The Health Benefits of Salt: Why I opted to SWAP it, not STOP it Posted on August 7, 2013

sea salt.
Like carbohydrate, fat and protein consumption, salt consumption is surrounded with controversy. The medical community generally believes that over-consumption of salt leads to high blood pressure and increased chances of heart disease. Indeed there are an incredible number of studies to suggest this is the case however, most of this research is done on refined salt, not natural unprocessed sea salts. As you are about to discover, these are two VERY different things. All you need to know about the health benefits of salt and why I opted to swap it, not stop it, is revealed below.

Salt comes in the form of sodium chloride, two elements that combine to provide our body with a number of essential benefits: 

  • Salt is vital for the extraction of excess acidity from the cells 
  • Salt aids in balancing blood sugar levels 
  • Salt in needed for the absorption of food particles in the intestinal tract
  • Salt clears the lungs of mucus and sticky phlegm, particularly those suffering from asthma 
  • Salt is a strong antihistamine 
  • Salt can aid in the prevention of muscle cramps 
  • Salt increases the glial cells in your brain, which are responsible for creative thinking and long-term planning.
  • Salt helps your brain communicate with your muscles, so that you can move on demand via sodium-potassium ion exchange

Now before you beeline for your salt shaker, you need to understand there is a HUGE difference between refined table salt sold at the grocery store and unrefined sea salt (celtic sea salt and himalayan rock salt are two of my favourites). 

Table salt is unhealthy. It is heavily processed, usually iodised, bleached and diluted with anti-caking agents, some of which are aluminium based (linked to heavy metal toxicity and Alzheimer’s disease), dried at extremely high temperatures and as such, the natural chemical structure of what’s left over has changed. Other additives include dextrose (sugar) used in iodised salt (salt with added iodine) to keep the salt from turning purple. Sodium silicon aluminate (also added to some table salts), is thought to be associated with kidney problems and mineral malabsorption.  Sodium acetate, also added to processed table salt may cause elevated blood pressure, kidney disturbances and water retention. 

The alternatives? 

The more you can move toward a diet of whole organic foods in their natural state, the healthier you’ll be—whether it’s veggies, meat, dairy products, or salt. There are two alternatives that I recommend, these are that of Celtic Sea Salt and Himalayan Rock Salt. I alternate between the two and yes, it tastes delicious. 

Celtic Sea Salt

“Many illnesses are caused or exacerbated by trace mineral deficiencies. These can be avoided by liberal use of Celtic Sea-Salt and complete avoidance of all other (processed) salts” Dr Thomas S. Cowan MD.

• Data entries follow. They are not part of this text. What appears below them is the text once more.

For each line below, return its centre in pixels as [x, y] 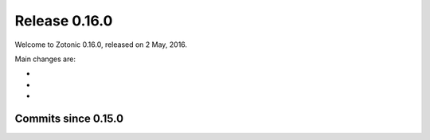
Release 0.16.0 [64, 21]
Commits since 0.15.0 [69, 118]
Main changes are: [45, 59]
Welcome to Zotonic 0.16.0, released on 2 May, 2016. [101, 45]
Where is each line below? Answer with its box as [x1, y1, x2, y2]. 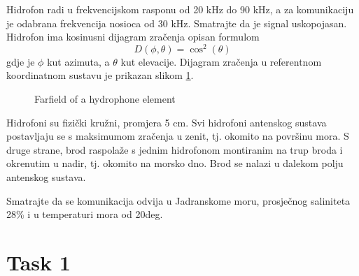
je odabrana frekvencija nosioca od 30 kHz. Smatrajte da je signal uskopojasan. [6, 15, 347, 30]
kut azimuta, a [47, 54, 110, 68]
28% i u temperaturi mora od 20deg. [6, 207, 163, 221]
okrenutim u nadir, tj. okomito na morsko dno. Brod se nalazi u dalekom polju [6, 156, 344, 170]
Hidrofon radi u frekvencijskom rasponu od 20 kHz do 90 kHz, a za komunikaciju [6, 2, 354, 16]
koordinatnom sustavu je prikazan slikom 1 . [6, 68, 194, 82]
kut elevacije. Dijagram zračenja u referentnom [120, 54, 322, 68]
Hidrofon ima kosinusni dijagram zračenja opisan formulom [6, 29, 260, 44]
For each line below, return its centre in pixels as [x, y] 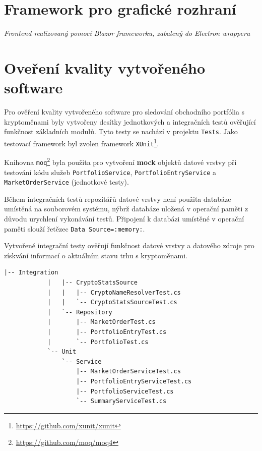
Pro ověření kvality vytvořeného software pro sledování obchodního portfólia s [124, 112]
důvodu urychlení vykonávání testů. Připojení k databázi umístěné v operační [124, 218]
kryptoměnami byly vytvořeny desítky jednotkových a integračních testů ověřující [130, 121]
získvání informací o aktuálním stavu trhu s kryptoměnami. [96, 255]
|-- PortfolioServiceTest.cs [125, 391]
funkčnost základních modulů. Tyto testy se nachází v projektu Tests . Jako [121, 131]
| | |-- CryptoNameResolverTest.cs [114, 292]
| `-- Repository [80, 312]
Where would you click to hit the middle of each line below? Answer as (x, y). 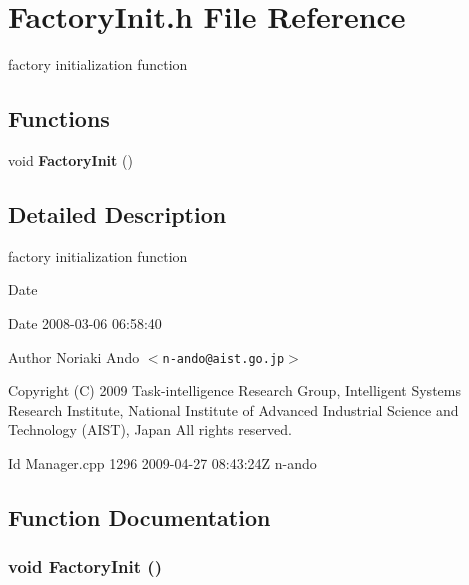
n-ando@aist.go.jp (223, 358)
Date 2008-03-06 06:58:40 (85, 322)
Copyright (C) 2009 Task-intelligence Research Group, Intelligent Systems (234, 390)
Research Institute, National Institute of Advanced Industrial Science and (233, 409)
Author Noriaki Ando (74, 356)
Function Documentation (139, 516)
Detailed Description (117, 213)
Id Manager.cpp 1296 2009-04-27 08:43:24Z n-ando (162, 462)
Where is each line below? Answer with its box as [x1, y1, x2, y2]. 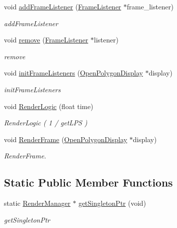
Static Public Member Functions [4, 175, 173, 190]
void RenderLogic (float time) [4, 101, 93, 111]
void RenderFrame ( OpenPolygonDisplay [4, 134, 127, 144]
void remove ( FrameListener [4, 35, 88, 45]
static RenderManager [4, 198, 71, 208]
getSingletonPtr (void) [78, 198, 146, 208]
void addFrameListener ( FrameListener [4, 1, 121, 11]
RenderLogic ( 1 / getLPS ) [4, 117, 88, 128]
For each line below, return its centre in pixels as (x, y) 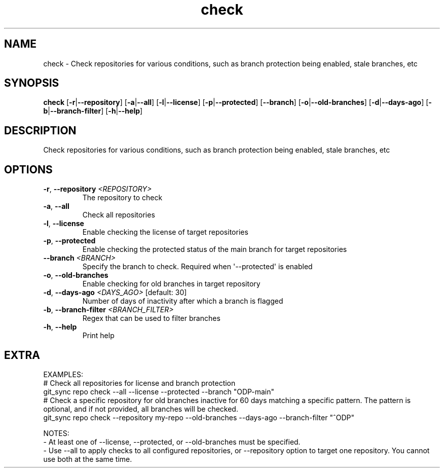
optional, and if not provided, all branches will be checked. (141, 409)
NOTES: (56, 433)
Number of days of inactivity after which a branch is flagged (183, 301)
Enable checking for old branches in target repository (171, 284)
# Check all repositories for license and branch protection (139, 383)
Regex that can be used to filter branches (151, 318)
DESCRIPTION (40, 130)
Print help (98, 336)

Celtic Sea salt refers to UNREFINED salt that is sun and air dried in clay ponds located in the pristine coastal areas of Brittany, France (close to the Celtic Sea). The 2,000-year old Celtic method for harvesting this salt is crucial to preserving its natural state and because it is unrefined, it contains all 82 beneficial live elements found in sea water. These include NATURAL iodine for hormonal development, iron for energy, calcium, magnesium, manganese, potassium and zinc, WITHOUT any
additives, preservatives or chemicals. It is slightly grey in colour. 

Himalayan Rock Salt 

Pink in colour, Himalayan Rock salt is completely natural and pure, having spent many thousands of years maturing under extreme tectonic pressure. Himalayan rock salt is hand-mined, hand-washed, and minimally processed. Himalayan salt is only 85 percent sodium chloride, the remaining 15 percent contains 84 trace minerals from our prehistoric seas. 

Studies of the benefits of Celtic sea-salt and Himalayan rock salt reveal they can assist in repair of adrenal fatigue, eliminate mucus build up, regulate blood pressure, improve brain function, alkalise the body, promote electrolyte balance, improve bone health as well as the prevention of muscle cramps.

I add a pinch of Celtic sea salt or Himalayan Rock salt to my water before any training session, including hot yoga. I also use it as a seasoning on dishes for that added mineral boost. If you suffer from headaches, muscle cramps or fatigue, these salt are a great way to get your mineral boost. For optimal benefits, remember to stay hydrated.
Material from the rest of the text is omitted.